Retype each line of the data below exactly, beginning with the first and ending with the one that contains "Wetness Index at 50 m resolution [181, 187]". Pictures do not belong in the copy.

Items listed in a dataset:
____________________

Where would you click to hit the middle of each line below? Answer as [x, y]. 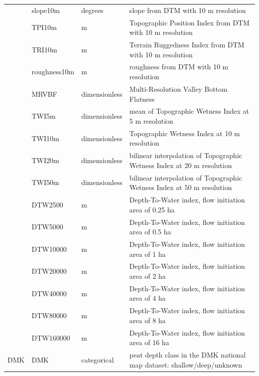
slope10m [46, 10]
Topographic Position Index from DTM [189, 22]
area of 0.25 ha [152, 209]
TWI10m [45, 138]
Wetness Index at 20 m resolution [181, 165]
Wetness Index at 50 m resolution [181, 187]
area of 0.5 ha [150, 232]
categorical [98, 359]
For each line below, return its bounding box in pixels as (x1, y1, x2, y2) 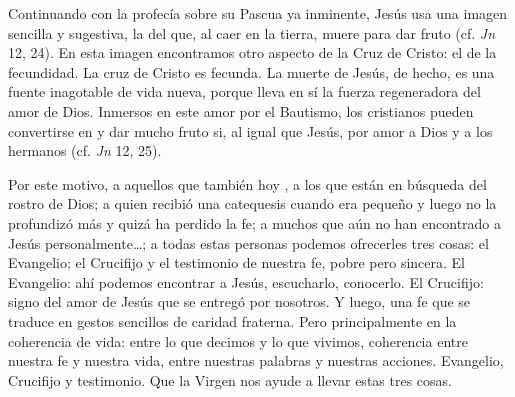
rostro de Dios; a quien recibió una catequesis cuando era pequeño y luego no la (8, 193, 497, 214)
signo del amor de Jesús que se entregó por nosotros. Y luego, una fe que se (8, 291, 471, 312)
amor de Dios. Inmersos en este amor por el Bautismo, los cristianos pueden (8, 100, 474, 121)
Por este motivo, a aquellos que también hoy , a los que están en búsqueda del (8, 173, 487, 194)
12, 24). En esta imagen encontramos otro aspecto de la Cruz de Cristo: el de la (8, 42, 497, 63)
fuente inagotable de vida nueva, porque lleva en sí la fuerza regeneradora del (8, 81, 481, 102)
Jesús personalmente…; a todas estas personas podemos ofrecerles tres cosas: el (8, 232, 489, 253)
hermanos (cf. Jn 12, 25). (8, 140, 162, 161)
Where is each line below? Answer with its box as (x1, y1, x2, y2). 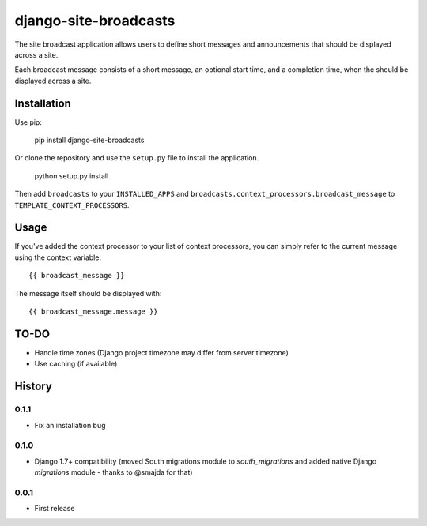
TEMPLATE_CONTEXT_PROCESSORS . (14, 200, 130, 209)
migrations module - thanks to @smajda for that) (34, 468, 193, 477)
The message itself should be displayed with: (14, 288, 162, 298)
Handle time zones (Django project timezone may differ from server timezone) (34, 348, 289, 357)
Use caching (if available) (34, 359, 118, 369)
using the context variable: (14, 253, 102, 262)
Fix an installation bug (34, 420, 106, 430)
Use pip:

____________________

ANSWER SPACE:
Where would you click to hit the middle of each line below? Answer as [x, y]. 
slope10m [46, 10]
Topographic Position Index from DTM [189, 22]
area of 0.25 ha [152, 209]
TWI10m [45, 138]
Wetness Index at 20 m resolution [181, 165]
Wetness Index at 50 m resolution [181, 187]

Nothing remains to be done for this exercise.